THE TASK: Look through the listing below for lines containing "mobile". State how many there are, and nothing else.

START RECORDS PROVIDED

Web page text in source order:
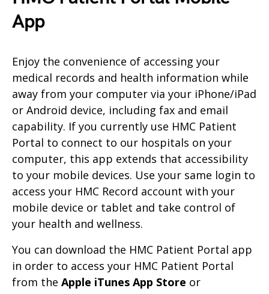
App
Enjoy the convenience of accessing your
medical records and health information while
away from your computer via your iPhone/iPad
or Android device, including fax and email
capability. If you currently use HMC Patient
Portal to connect to our hospitals on your
computer, this app extends that accessibility
to your mobile devices. Use your same login to
access your HMC Record account with your
mobile device or tablet and take control of
your health and wellness.
You can download the HMC Patient Portal app
in order to access your HMC Patient Portal
from the Apple iTunes App Store or
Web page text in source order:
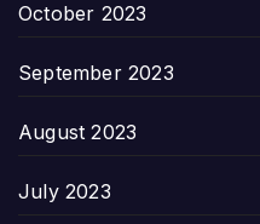
October 2023
September 2023
August 2023
July 2023
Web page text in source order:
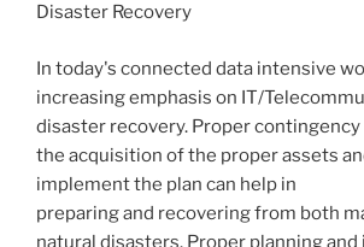
Disaster Recovery
In today's connected data intensive
increasing emphasis on IT/
disaster recovery. Proper contingency
the acquisition of the proper assets
implement the plan can help in
preparing and recovering from both
natural disasters. Proper planning
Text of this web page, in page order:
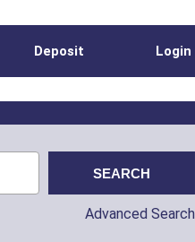
Deposit Login
Advanced Search
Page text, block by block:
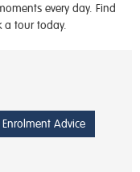
every day. Find
a tour today.
Advice
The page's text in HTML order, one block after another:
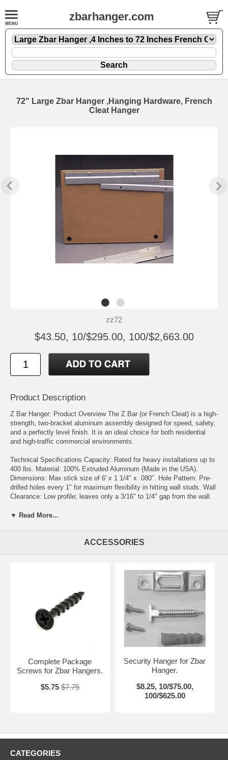
zbarhanger.com
72" Large Zbar Hanger ,Hanging Hardware, French
Cleat Hanger
zz72
$43.50, 10/$295.00, 100/$2,663.00
Product Description
Z Bar Hanger: Product Overview The Z Bar (or French Cleat) is a high-
strength, two-bracket aluminum assembly designed for speed, safety,
and a perfectly level finish. It is an ideal choice for both residential
and high-traffic commercial environments.
Technical Specifications Capacity: Rated for heavy installations up to
400 lbs. Material: 100% Extruded Aluminum (Made in the USA).
Dimensions: Max stick size of 6' x 1 1/4" x .080". Hole Pattern: Pre-
drilled holes every 1" for maximum flexibility in hitting wall studs. Wall
Clearance: Low profile; leaves only a 3/16" to 1/4" gap from the wall.
Key Features Earthquake Safe: The interlocking design prevents
Every Time: Because the bracket runs horizontally, it is much easier
Applications Residential Commercial & Specialized Weighted Mirrors
& Oversized Art Hotels & Security Installations Headboards & Mantels
Senior & Medical Buildings Flat Screen TVs & Microwaves Corporate
Offices & Restaurants Drapery, Blinds, & Wood Cornices Security-
sensitive areas Bulk Pricing Guide (Hardware not included)
100 Sets: $2,663.00 (Save ~$1,687)
Made in USA
▼ Read More...
ACCESSORIES
Complete Package
Screws for Zbar Hangers.
$5.75 $7.75
Security Hanger for Zbar
Hanger.
$8.25, 10/$75.00,
100/$625.00
CATEGORIES
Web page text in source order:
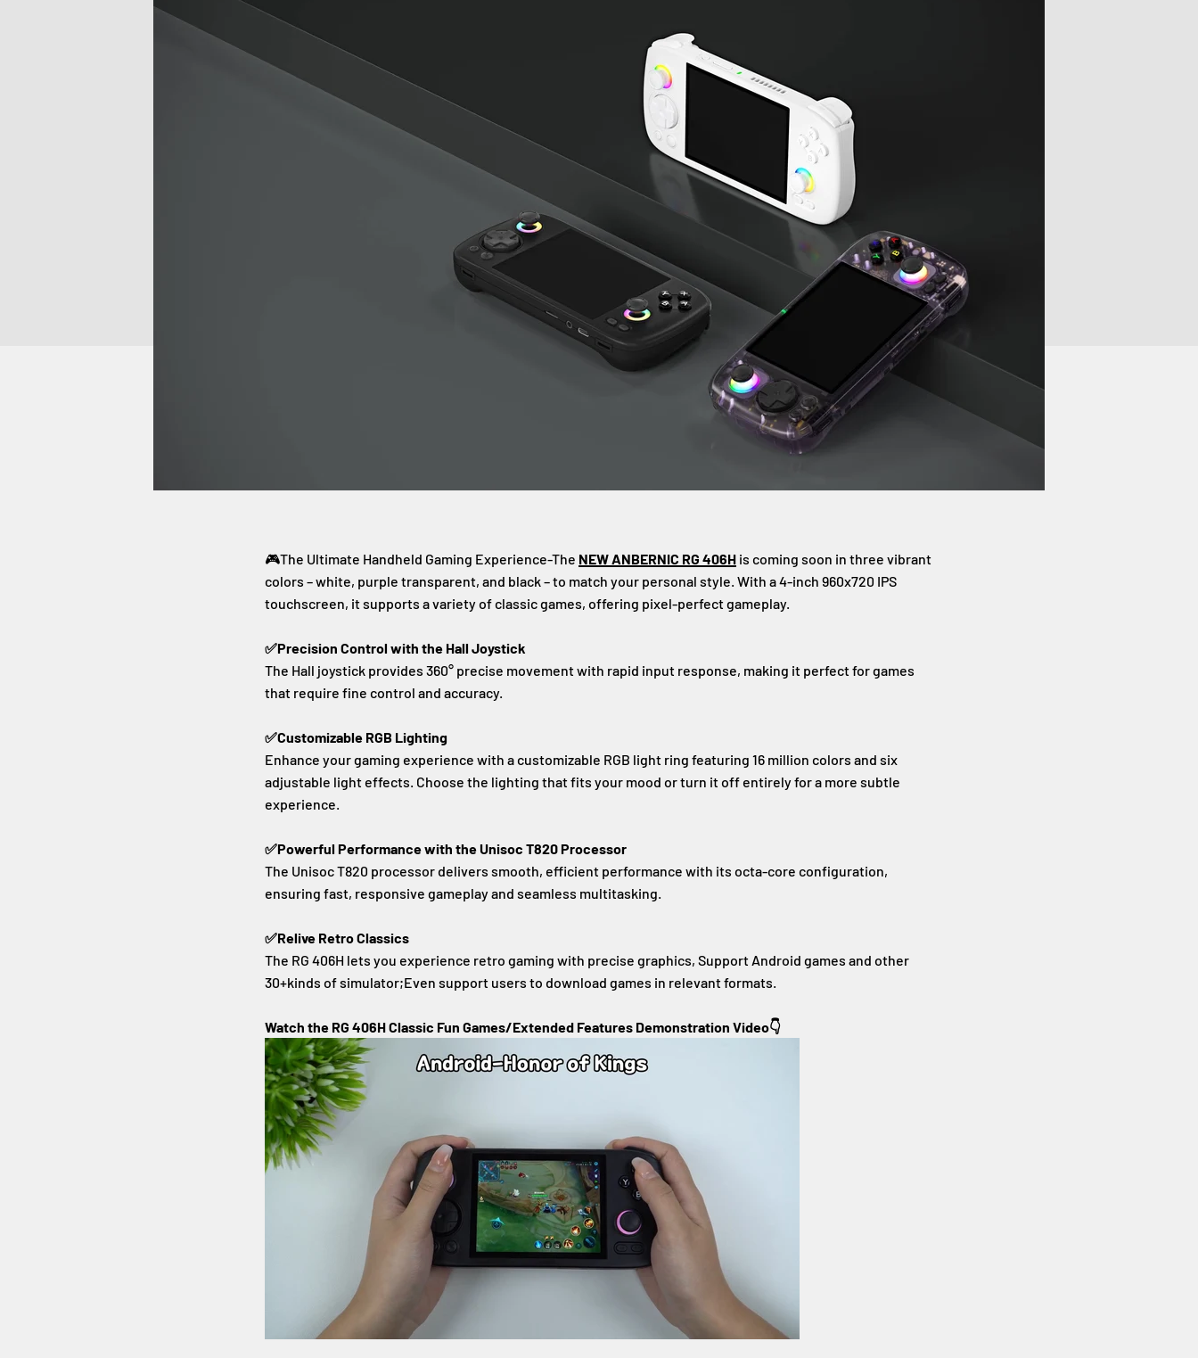
🎮The Ultimate Handheld Gaming Experience-The NEW ANBERNIC RG 406H is coming soon in three vibrant
colors – white, purple transparent, and black – to match your personal style. With a 4-inch 960x720 IPS
touchscreen, it supports a variety of classic games, offering pixel-perfect gameplay.
✅Precision Control with the Hall Joystick
The Hall joystick provides 360° precise movement with rapid input response, making it perfect for games
that require fine control and accuracy.
✅Customizable RGB Lighting
Enhance your gaming experience with a customizable RGB light ring featuring 16 million colors and six
adjustable light effects. Choose the lighting that fits your mood or turn it off entirely for a more subtle
experience.
✅Powerful Performance with the Unisoc T820 Processor
The Unisoc T820 processor delivers smooth, efficient performance with its octa-core configuration,
ensuring fast, responsive gameplay and seamless multitasking.
✅Relive Retro Classics
The RG 406H lets you experience retro gaming with precise graphics, Support Android games and other
30+kinds of simulator;Even support users to download games in relevant formats.
Watch the RG 406H Classic Fun Games/Extended Features Demonstration Video👇
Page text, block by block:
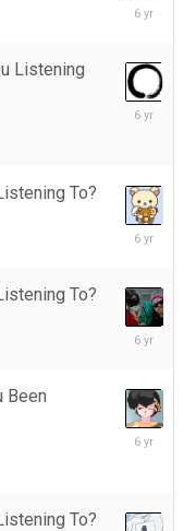
July
Listening
July
To?
July
To?
June
Been
June
To?
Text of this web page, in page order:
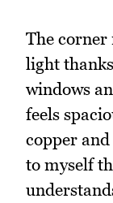
The corner
light
windows
feels
copper
to myself
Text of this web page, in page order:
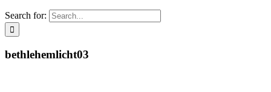
Search for:
bethlehemlicht03
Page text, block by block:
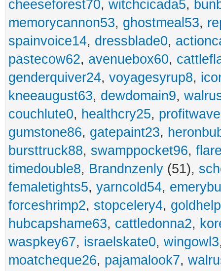
cheeseforest70, witchcicada5,
memorycannon53, ghostmeal53,
spainvoice14, dressblade0,
pastecow62, avenuebox60,
genderquiver24, voyagesyrup8,
kneeaugust63, dewdomain9,
couchlute0, healthcry25,
gumstone86, gatepaint23,
bursttruck88, swamppocket96,
timedouble8, Brandnzenly (51),
femaletights5, yarncold54,
forceshrimp2, stopcelery4,
hubcapshame63, cattledonna2,
waspkey67, israelskate0, wingowl3
moatcheque26, pajamalook7,

END RECORDS PROVIDED

TASK ANSWER: 2